### DIRECTIONS:
In the entries that follow, locate the line with "Web page text", then restate that line and all later lines exactly as they appear, leaving pictures out.

### Items from a dataset:
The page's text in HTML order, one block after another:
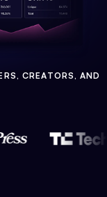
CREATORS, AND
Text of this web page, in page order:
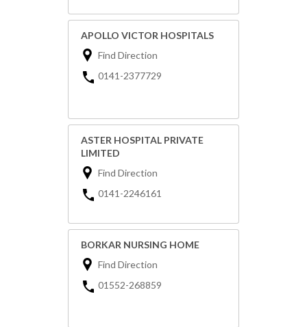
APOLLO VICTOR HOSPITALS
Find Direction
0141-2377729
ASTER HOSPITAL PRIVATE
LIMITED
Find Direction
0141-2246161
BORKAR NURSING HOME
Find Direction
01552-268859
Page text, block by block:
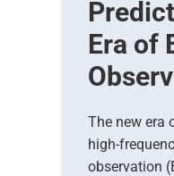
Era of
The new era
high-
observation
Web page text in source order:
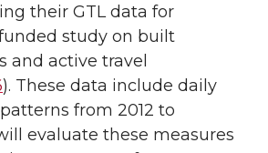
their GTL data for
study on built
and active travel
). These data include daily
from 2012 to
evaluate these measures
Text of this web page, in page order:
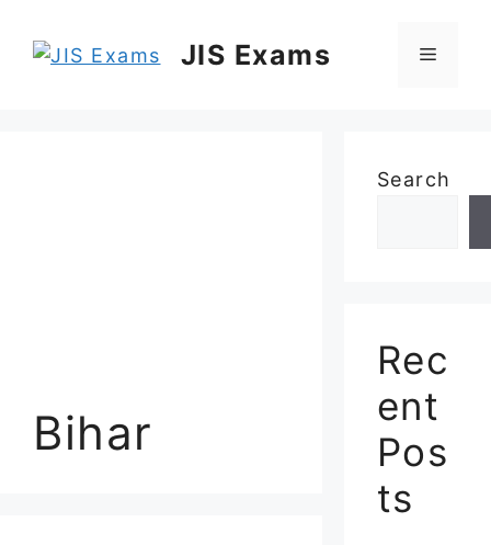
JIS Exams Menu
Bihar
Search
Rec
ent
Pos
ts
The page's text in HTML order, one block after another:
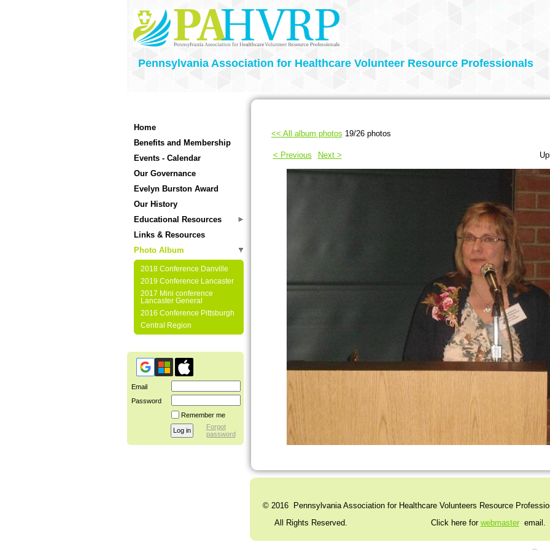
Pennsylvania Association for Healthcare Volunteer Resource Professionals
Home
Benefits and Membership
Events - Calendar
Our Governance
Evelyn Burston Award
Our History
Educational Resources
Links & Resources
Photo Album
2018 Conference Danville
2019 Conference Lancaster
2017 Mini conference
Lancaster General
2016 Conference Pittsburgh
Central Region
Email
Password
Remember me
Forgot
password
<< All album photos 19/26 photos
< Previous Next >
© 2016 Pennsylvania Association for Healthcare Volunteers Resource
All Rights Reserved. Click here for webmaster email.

### ANSWER TO THIS EXERCISE:
Web page text in source order:
their GTL data for
study on built
and active travel
). These data include daily
from 2012 to
evaluate these measures
Text of this web page, in page order:
JIS Exams Menu
Bihar
Search
Rec
ent
Pos
ts
The page's text in HTML order, one block after another:
Pennsylvania Association for Healthcare Volunteer Resource Professionals
Home
Benefits and Membership
Events - Calendar
Our Governance
Evelyn Burston Award
Our History
Educational Resources
Links & Resources
Photo Album
2018 Conference Danville
2019 Conference Lancaster
2017 Mini conference
Lancaster General
2016 Conference Pittsburgh
Central Region
Email
Password
Remember me
Forgot
password
<< All album photos 19/26 photos
< Previous Next >
© 2016 Pennsylvania Association for Healthcare Volunteers Resource
All Rights Reserved. Click here for webmaster email.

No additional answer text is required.